BEGIN RECORDS FOR THE TASK
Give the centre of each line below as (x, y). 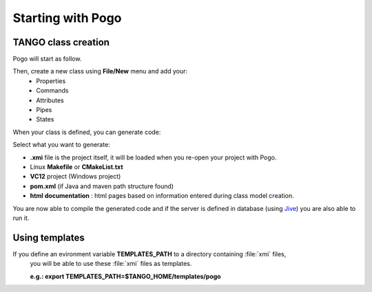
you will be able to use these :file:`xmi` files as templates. (111, 264)
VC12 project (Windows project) (75, 177)
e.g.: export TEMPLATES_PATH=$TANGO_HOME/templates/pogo (125, 276)
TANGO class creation (61, 42)
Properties (51, 81)
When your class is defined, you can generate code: (87, 132)
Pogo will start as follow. (47, 59)
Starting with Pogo (67, 18)
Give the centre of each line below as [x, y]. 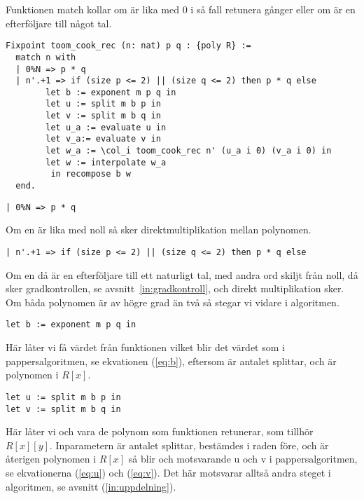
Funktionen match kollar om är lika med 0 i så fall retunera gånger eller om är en [181, 9]
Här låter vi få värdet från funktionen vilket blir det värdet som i [145, 347]
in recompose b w [91, 174]
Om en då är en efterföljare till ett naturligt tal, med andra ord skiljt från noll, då [182, 274]
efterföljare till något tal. [59, 23]
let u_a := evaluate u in [106, 127]
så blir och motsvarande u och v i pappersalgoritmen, [243, 459]
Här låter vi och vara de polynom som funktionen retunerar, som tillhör [160, 431]
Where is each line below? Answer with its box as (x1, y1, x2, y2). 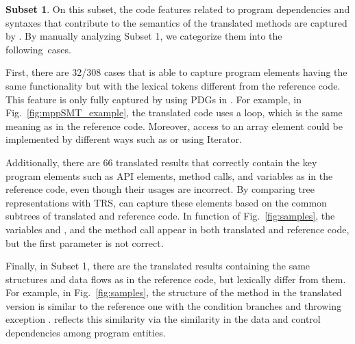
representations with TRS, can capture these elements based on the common (5, 195, 327, 209)
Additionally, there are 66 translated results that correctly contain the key (5, 155, 317, 169)
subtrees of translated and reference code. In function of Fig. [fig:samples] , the (5, 209, 335, 223)
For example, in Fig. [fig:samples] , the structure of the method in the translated (5, 285, 342, 300)
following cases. (5, 42, 71, 56)
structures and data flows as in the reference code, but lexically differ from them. (5, 272, 346, 286)
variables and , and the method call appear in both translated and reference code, (5, 222, 350, 236)
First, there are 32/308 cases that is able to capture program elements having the (5, 65, 347, 79)
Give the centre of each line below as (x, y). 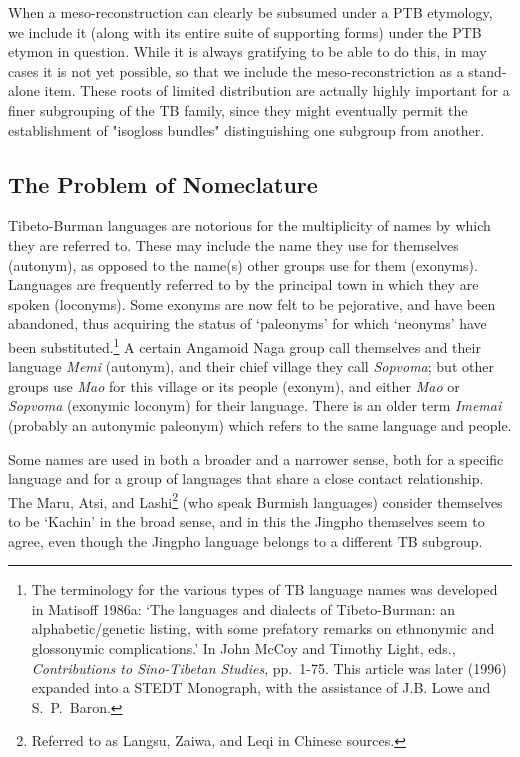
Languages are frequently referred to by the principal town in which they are (243, 284)
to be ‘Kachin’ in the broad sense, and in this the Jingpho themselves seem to (246, 520)
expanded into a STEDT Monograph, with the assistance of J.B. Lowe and (261, 687)
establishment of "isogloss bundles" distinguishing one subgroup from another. (246, 129)
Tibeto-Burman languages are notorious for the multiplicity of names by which (249, 225)
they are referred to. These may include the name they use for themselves (233, 244)
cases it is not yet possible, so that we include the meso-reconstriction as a (236, 70)
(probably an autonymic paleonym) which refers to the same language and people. (260, 424)
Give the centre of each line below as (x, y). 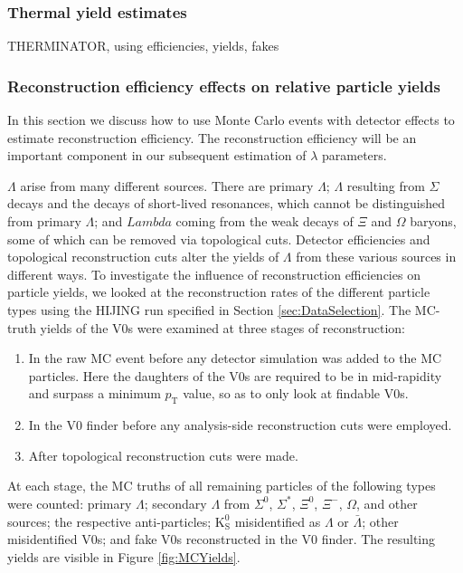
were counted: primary (70, 503)
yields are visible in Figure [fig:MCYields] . (124, 556)
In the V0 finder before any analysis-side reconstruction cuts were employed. (240, 425)
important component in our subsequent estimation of (157, 155)
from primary (44, 221)
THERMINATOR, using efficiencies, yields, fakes (143, 46)
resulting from (386, 185)
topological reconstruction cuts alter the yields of (143, 257)
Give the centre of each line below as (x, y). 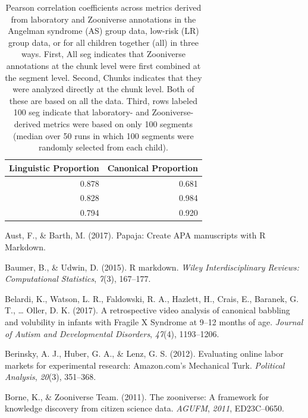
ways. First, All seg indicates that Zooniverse (103, 54)
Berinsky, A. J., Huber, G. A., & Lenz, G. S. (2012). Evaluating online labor (144, 353)
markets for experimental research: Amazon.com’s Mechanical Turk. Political (145, 365)
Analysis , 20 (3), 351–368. (51, 377)
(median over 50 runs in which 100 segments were (103, 135)
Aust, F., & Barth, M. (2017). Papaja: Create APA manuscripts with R (135, 235)
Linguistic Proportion (54, 167)
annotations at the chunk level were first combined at (103, 65)
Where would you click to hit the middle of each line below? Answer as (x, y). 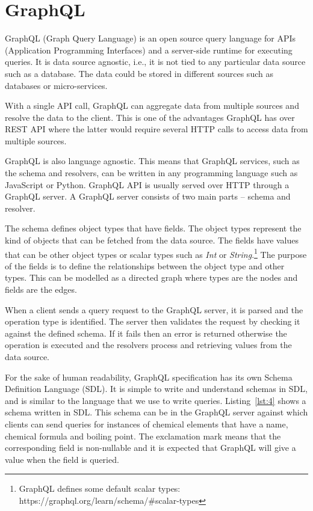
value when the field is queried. (62, 459)
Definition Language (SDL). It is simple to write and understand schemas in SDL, (156, 389)
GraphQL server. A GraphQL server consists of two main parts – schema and (148, 196)
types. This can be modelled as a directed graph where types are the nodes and (151, 277)
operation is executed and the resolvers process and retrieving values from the (148, 345)
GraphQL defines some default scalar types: (100, 488)
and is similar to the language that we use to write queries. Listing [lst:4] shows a (156, 400)
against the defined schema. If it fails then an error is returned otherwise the (146, 333)
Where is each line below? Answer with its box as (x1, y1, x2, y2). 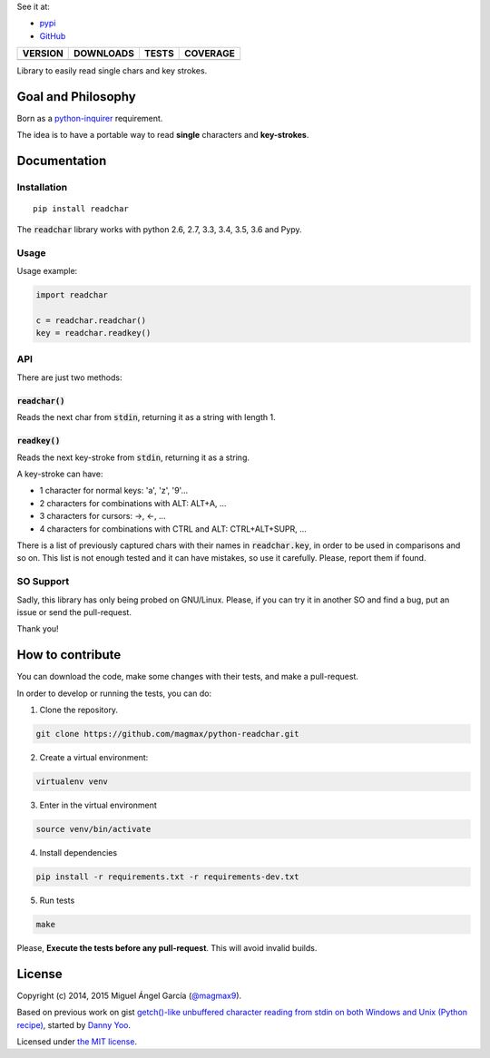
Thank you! (16, 623, 59, 634)
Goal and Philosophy (16, 89, 136, 104)
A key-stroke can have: (16, 468, 103, 480)
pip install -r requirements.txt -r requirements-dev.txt (35, 871, 299, 882)
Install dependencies (39, 847, 118, 857)
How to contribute (16, 647, 122, 662)
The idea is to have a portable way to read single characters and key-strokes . (16, 130, 309, 141)
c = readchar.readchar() (35, 315, 147, 326)
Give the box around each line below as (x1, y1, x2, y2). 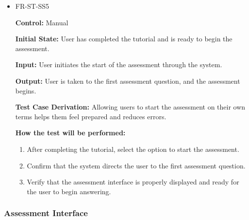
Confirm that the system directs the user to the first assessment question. (27, 160, 246, 170)
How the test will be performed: (15, 128, 126, 138)
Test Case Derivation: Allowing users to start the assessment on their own (15, 102, 246, 112)
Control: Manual (15, 17, 68, 27)
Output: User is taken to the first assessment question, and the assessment (15, 75, 240, 86)
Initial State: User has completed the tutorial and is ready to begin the (15, 34, 232, 44)
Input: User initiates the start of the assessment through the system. (15, 59, 222, 70)
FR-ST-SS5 (15, 1, 50, 11)
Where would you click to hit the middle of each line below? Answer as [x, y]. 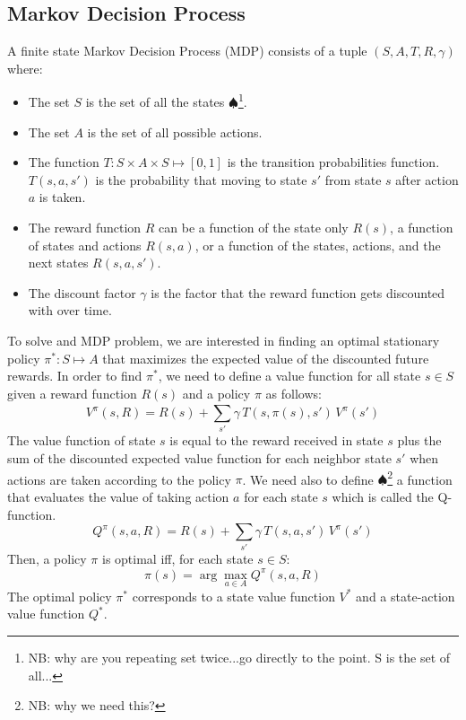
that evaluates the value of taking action [118, 496]
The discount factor [82, 292]
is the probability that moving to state [201, 179]
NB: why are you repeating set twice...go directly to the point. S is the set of [239, 657]
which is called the [383, 496]
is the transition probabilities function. [333, 162]
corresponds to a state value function [233, 596]
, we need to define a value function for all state [289, 376]
END RECORDS FOR THE TASK
WORK INSTRUCTIONS:
Reproduce, exactly as they stand in the data above, the lines from the one that holds "to be ‘Kachin’" to the one that holds "another. (246, 129)", inclusive.

SOLUTION:
to be ‘Kachin’ in the broad sense, and in this the Jingpho themselves seem to (246, 520)
expanded into a STEDT Monograph, with the assistance of J.B. Lowe and (261, 687)
establishment of "isogloss bundles" distinguishing one subgroup from another. (246, 129)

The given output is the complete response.